IMDb summary: In the forests of the Pacific Northwest, a father devoted to raising his six kids with a rigorous physical and intellectual education is forced to leave his paradise and enter the world, challenging his idea of what it means to be a parent.

  1. To begin with, Captain Fantastic was written and directed by a longtime TV actor Matt Ross. This was only his second feature film and it is the movie that he got the most recognition for so far (mostly in the festival circuits and less so during the main awards season). I did like his directing but I mostly gonna focus on his writing, as the script is the most interesting part of the movie.
  2. I really enjoyed the unique premise and the out of the ordinary narrative of the film. The living in the woods/far from the society idea has become really popular lately with The Lobster and Hunt for the Wilderpeople also exploring it. However, I think that Captain Fantastic is the best film out of the three when it comes to the commentary on the modern world. I like the fact that this film could be used as a kick-starter for conversations on themes such as the cultural clashes (especially the cultural clashes at home) and the legitimacy of the education system (multiple vs singular way(s) of achieving intelligence). I also appreciate the fact that the movie spotlights a different way to deal with loss.
  3. Captain Fantastic also has a lot to say about capitalism. I, personally, don’t really think that capitalism is the ultimate way to structure the lives and the relationships of people but it still the best system out there. Still, it is good to talk about its flaws, so I believe that movies like Captain Fantastic should exist. And yet, knowing that this film was made in Hollywood by a big business (even if not by one the giant studios) as a product to be consumed kinda undercuts its critique on capitalism. How can one be part of the machine and also go against it? Isn’t that a bit hypocritical? I also find it funny that the movies audiences are basically the complete opposites of the film’s characters. What does that say about us or the film?
  4. Where Captain Fantastic felt short for me was in its lack of appreciation for the middle ground. I felt that, at times, it just went too far to the extreme side and, frankly, turned into a really pretentious picture. Some scenes were definitely cringe-y and uncomfortable and not in a good kind of way. In addition, even though I’m not the biggest fan of society’s norms, even I can admit that there are some great things about the human society. And even though the modern world has its problem, giving up and running away from it is not a suitable option.

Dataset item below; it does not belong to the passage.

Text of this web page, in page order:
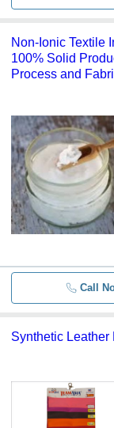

  5. The one thing about the film that almost everybody can agree on is the quality of Viggo Mortensen’s performance. It took me at least half of the runtime of the film to figure out that he was the same Viggo Mortensen from Lord of the Rings and I can quite the majority of LOTR. His performance was truly transformative and I’m happy to see that he got a least a few nominations from the major awards. The film had quite an extensive supporting cast as well, as the main character had a lot of children. Young and up-and-coming TV actors took on the majority of the kids’ roles and did quite a nice job. George MacKay was definitely a stand-out performer, but all of them (Samantha IslerAnnalise Basso, Nicholas Hamilton, Shree Crooks, and Charlie Shotwell) deserve to be praised.

In brief, Captain Fantastic is a great conversation-starter of a film that has some flaws but overall is very enjoyable, especially because of the amazing performances by the lead actor and the supporting cast.